▶ Exercise prompt: Make an exact copy of the lines from the top of the entries below through the line with "23. What is your favorite children’s book?". Leave all pictures out.

######

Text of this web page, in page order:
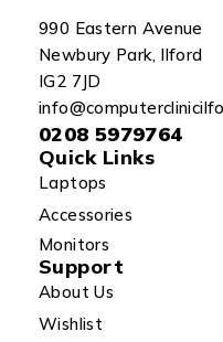
990 Eastern Avenue
Newbury Park, Ilford
IG2 7JD
0208 5979764
Quick Links
Laptops
Accessories
Monitors
Support
About Us
Wishlist
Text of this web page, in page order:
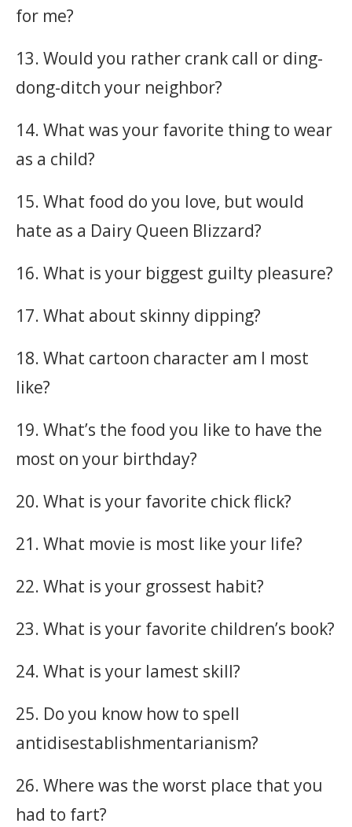
for me?
13. Would you rather crank call or ding-
dong-ditch your neighbor?
14. What was your favorite thing to wear
as a child?
15. What food do you love, but would
hate as a Dairy Queen Blizzard?
16. What is your biggest guilty pleasure?
17. What about skinny dipping?
18. What cartoon character am I most
like?
19. What’s the food you like to have the
most on your birthday?
20. What is your favorite chick flick?
21. What movie is most like your life?
22. What is your grossest habit?
23. What is your favorite children’s book?
24. What is your lamest skill?
25. Do you know how to spell
antidisestablishmentarianism?
26. Where was the worst place that you
had to fart?
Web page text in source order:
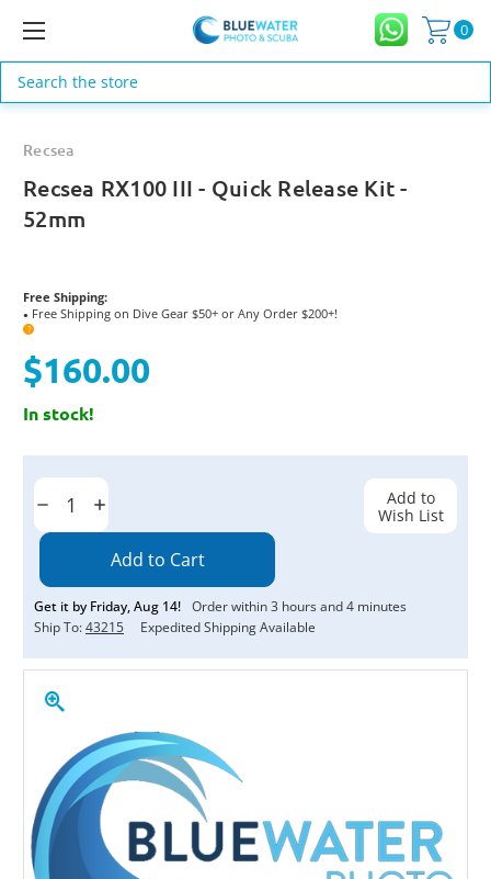
0
Search
Recsea
Recsea RX100 III - Quick Release Kit -
52mm
Free Shipping:
● Free Shipping on Dive Gear $50+ or Any Order $200+!
?
$160.00
In stock!
Current
Decrease
Quantity:
Increase
Quantity:
Get it by Friday,Aug 14! Order within3 hours and4 minutes
Ship To:43215 Expedited Shipping Available
Add to
Wish List

######

▶ Written solution:
Text of this web page, in page order:
990 Eastern Avenue
Newbury Park, Ilford
IG2 7JD
0208 5979764
Quick Links
Laptops
Accessories
Monitors
Support
About Us
Wishlist
Text of this web page, in page order:
for me?
13. Would you rather crank call or ding-
dong-ditch your neighbor?
14. What was your favorite thing to wear
as a child?
15. What food do you love, but would
hate as a Dairy Queen Blizzard?
16. What is your biggest guilty pleasure?
17. What about skinny dipping?
18. What cartoon character am I most
like?
19. What’s the food you like to have the
most on your birthday?
20. What is your favorite chick flick?
21. What movie is most like your life?
22. What is your grossest habit?
23. What is your favorite children’s book?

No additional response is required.